Items from a dataset:
━━━━━━━━

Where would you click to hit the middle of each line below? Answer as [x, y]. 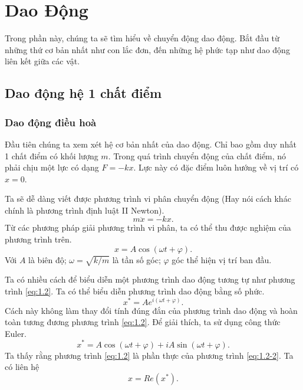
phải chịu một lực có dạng [52, 167]
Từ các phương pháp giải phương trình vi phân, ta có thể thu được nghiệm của [148, 227]
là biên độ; [47, 259]
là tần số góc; [136, 259]
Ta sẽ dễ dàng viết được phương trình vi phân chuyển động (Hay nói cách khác [148, 199]
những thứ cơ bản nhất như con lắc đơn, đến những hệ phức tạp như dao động [147, 49]
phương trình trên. [38, 239]
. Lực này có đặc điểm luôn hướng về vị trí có [216, 167]
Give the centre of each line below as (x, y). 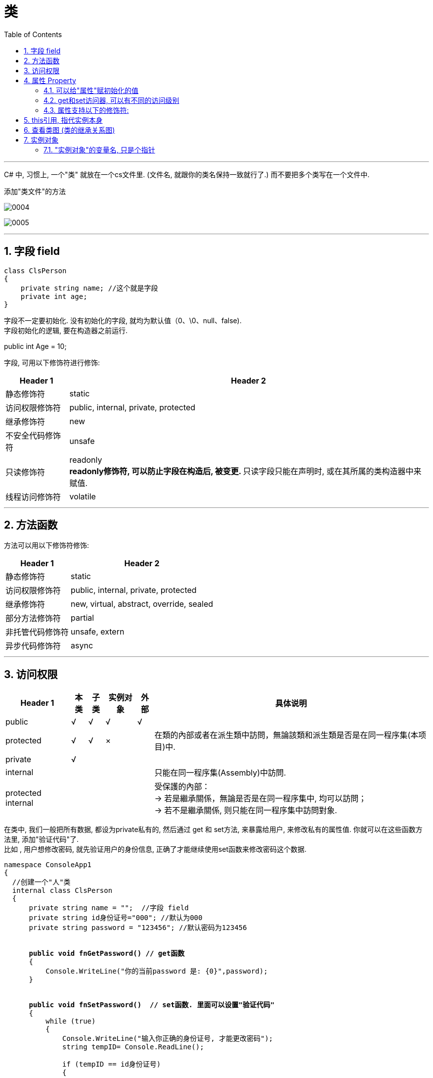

━━━━━━━━

Write out nothing but the lines from the start of the data through the line with "là tần số góc; [136, 259]". Leave out the pictures.

TASK ANSWER:
Where would you click to hit the middle of each line below? Answer as [x, y]. 
phải chịu một lực có dạng [52, 167]
Từ các phương pháp giải phương trình vi phân, ta có thể thu được nghiệm của [148, 227]
là biên độ; [47, 259]
là tần số góc; [136, 259]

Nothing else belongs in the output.